Package JSON, presented as YAML for readability:

resources:
- encoding: utf-8
  format: csv
  mediatype: text/csv
  name: medical_patient
  path: /var/data-pkg/output/Patient_20240112150044.csv
  schema: /app/schemas/medical/patient.yaml
  type: table
- encoding: utf-8
  format: csv
  mediatype: text/csv
  name: medical_encounter
  path: /var/data-pkg/output/Encounter_20240112150042.csv
  schema: /app/schemas/medical/encounter.yaml
  type: table
- encoding: utf-8
  format: csv
  mediatype: text/csv
  name: medical_medications
  path: /var/data-pkg/output/Medications_20240112150809.csv
  schema: /app/schemas/medical/medications.yaml
  type: table
- encoding: utf-8
  format: csv
  mediatype: text/csv
  name: medical_problem
  path: /var/data-pkg/output/Problem_20240112150453.csv
  schema: /app/schemas/medical/problem.yaml
  type: table
- encoding: utf-8
  format: csv
  mediatype: text/csv
  name: medical_toxicity
  path: /var/data-pkg/output/Toxicity_20240112151505.csv
  schema: /app/schemas/medical/toxicity.yaml
  type: table
- encoding: utf-8
  format: csv
  mediatype: text/csv
  name: medical_observations
  path: /var/data-pkg/output/Observations_20240112155005.csv
  schema: /app/schemas/medical/observations.yaml
  type: table
- encoding: utf-8
  format: csv
  mediatype: text/csv
  name: medical_vitals
  path: /var/data-pkg/output/Vitals_20240112150819.csv
  schema: /app/schemas/medical/vitals.yaml
  type: table
fjuniorr commented 4 months ago

It looks like this is a more general error that we can't skip any error in the CLI for validating packages.

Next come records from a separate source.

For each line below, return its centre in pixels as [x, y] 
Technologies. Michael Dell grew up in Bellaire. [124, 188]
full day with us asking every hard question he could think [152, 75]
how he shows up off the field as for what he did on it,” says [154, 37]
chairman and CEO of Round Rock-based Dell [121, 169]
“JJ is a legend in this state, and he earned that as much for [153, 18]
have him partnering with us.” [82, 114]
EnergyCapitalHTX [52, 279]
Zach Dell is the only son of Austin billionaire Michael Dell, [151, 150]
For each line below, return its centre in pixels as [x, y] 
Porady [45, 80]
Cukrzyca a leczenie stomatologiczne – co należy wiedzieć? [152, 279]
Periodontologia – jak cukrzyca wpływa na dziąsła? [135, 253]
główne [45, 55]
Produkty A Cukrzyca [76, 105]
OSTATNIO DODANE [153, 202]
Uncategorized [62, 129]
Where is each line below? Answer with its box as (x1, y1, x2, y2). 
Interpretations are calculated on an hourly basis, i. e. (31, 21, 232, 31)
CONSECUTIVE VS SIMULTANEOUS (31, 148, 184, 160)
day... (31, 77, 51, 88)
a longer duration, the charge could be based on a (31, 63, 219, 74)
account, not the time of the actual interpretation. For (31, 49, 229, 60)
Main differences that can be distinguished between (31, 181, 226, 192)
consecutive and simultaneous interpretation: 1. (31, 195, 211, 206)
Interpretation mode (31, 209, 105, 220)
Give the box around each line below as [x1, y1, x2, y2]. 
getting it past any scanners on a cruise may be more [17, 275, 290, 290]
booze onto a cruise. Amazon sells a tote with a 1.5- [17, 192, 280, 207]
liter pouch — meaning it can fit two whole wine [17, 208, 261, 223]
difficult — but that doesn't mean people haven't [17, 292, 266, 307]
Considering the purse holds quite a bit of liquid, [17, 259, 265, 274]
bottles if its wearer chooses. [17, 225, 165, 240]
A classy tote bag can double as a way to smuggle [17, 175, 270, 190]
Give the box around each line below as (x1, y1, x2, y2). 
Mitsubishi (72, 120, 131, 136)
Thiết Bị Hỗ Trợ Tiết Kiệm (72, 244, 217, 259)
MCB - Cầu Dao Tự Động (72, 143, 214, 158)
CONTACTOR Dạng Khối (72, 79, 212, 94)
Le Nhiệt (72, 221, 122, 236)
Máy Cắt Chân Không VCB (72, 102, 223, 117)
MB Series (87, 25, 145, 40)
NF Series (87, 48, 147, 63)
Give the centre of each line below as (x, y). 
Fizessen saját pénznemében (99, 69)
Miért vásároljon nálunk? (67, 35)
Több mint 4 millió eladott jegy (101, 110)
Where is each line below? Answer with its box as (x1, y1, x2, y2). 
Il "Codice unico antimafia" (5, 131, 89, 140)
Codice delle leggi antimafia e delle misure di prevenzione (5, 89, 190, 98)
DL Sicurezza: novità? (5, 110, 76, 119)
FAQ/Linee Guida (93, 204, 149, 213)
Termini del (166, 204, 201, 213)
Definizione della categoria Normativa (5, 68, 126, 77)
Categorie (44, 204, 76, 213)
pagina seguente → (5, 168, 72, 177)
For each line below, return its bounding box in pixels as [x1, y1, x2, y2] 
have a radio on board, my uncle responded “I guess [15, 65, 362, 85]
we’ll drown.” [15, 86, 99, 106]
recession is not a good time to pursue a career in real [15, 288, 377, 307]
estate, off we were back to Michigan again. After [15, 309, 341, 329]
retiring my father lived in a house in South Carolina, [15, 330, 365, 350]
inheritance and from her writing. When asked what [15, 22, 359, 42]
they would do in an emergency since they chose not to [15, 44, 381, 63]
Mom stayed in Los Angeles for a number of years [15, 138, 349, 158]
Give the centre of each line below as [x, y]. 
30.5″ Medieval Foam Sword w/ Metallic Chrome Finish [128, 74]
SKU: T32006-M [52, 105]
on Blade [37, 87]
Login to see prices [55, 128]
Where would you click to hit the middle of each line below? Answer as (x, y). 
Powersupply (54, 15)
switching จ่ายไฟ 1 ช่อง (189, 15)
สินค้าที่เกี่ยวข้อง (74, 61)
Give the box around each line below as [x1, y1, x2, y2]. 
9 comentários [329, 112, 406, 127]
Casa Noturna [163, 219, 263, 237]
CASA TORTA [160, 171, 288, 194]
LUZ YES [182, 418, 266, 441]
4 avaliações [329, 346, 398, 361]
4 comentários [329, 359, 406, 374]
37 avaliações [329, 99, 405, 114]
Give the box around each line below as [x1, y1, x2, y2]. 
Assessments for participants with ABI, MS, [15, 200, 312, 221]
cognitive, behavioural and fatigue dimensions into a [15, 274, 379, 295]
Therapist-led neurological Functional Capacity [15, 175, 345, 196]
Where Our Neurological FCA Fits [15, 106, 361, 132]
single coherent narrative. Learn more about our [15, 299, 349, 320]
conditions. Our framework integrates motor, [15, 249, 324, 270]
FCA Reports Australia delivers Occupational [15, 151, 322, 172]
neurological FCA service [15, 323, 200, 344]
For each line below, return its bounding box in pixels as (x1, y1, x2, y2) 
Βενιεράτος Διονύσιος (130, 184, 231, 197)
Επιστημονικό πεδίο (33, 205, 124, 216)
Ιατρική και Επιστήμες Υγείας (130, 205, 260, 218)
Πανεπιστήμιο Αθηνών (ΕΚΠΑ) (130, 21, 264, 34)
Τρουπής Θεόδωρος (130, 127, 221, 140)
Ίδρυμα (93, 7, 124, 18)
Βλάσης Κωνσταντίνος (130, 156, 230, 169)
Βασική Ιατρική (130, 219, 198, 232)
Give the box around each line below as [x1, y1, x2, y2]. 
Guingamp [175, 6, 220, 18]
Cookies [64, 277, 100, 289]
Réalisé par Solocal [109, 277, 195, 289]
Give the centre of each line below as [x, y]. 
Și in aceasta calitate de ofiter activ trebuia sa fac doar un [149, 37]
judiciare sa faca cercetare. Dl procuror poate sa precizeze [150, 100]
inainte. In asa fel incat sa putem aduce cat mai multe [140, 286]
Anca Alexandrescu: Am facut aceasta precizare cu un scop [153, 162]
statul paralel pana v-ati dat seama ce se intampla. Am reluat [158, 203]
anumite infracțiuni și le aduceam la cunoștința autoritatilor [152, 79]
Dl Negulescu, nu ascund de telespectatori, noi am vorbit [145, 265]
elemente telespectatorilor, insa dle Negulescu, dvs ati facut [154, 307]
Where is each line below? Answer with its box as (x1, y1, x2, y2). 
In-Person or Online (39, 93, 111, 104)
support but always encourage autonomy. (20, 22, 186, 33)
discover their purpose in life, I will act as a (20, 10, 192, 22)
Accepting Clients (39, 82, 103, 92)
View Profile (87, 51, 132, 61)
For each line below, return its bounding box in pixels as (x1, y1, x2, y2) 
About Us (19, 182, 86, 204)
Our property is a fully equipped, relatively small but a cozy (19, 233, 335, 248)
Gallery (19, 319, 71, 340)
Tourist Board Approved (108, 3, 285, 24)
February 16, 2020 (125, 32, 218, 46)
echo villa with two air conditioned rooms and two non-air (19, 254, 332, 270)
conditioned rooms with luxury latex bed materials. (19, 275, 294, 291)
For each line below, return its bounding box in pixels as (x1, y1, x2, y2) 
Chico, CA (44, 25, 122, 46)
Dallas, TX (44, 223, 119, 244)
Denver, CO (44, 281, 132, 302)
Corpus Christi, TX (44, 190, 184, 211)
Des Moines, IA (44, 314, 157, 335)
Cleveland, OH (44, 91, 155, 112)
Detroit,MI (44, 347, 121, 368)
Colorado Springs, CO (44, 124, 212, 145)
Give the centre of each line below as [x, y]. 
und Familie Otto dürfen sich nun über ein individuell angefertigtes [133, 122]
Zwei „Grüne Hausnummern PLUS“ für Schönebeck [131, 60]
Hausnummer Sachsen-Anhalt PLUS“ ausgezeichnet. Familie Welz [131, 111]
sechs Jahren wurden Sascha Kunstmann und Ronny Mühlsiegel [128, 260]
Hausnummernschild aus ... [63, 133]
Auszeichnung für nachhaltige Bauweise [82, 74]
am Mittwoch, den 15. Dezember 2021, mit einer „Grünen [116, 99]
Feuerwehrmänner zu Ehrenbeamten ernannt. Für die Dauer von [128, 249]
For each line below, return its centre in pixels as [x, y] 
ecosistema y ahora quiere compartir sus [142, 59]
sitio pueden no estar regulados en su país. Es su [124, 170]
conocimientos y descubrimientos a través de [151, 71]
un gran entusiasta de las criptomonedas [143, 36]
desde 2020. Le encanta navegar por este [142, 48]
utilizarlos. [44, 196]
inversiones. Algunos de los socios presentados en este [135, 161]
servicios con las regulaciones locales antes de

In frictionless 5.17.0 with this reprex I get:

frictionless validate --skip-errors "blank-label" https://raw.githubusercontent.com/splor-mg/reprex/main/reprex/20231228T143527/datapackage.json
────────────────────────────────────────────────────────────── Dataset ───────────────────────────────────────────────────────────────
               dataset               
┏━━━━━━┳━━━━━━━┳━━━━━━━━━━┳━━━━━━━━━┓
┃ name ┃ type  ┃ path     ┃ status  ┃
┡━━━━━━╇━━━━━━━╇━━━━━━━━━━╇━━━━━━━━━┩
│ data │ table │ data.csv │ INVALID │
└──────┴───────┴──────────┴─────────┘
─────────────────────────────────────────────────────────────── Tables ───────────────────────────────────────────────────────────────
                                         data                                         
┏━━━━━━┳━━━━━━━┳━━━━━━━━━━━━━┳━━━━━━━━━━━━━━━━━━━━━━━━━━━━━━━━━━━━━━━━━━━━━━━━━━━━━━━┓
┃ Row  ┃ Field ┃ Type        ┃ Message                                               ┃
┡━━━━━━╇━━━━━━━╇━━━━━━━━━━━━━╇━━━━━━━━━━━━━━━━━━━━━━━━━━━━━━━━━━━━━━━━━━━━━━━━━━━━━━━┩
│ None │ 2     │ blank-label │ Label in the header in field at position "2" is blank │
└──────┴───────┴─────────────┴───────────────────────────────────────────────────────┘

When I validate the data file (or a standalone resource) the check is properly skipped:

frictionless validate --skip-errors "blank-label" https://raw.githubusercontent.com/splor-mg/reprex/main/reprex/20231228T143527/data.csv
─────────────────────────────────────────────────────── Dataset ────────────────────────────────────────────────────────
              dataset               
┏━━━━━━┳━━━━━━━┳━━━━━━━━━━┳━━━━━━━━┓
┃ name ┃ type  ┃ path     ┃ status ┃
┡━━━━━━╇━━━━━━━╇━━━━━━━━━━╇━━━━━━━━┩
│ data │ table │ data.csv │ VALID  │
└──────┴───────┴──────────┴────────┘
diego-oncoramedical commented 4 months ago

Good catch. I'll change the title of the ticket to reflect this.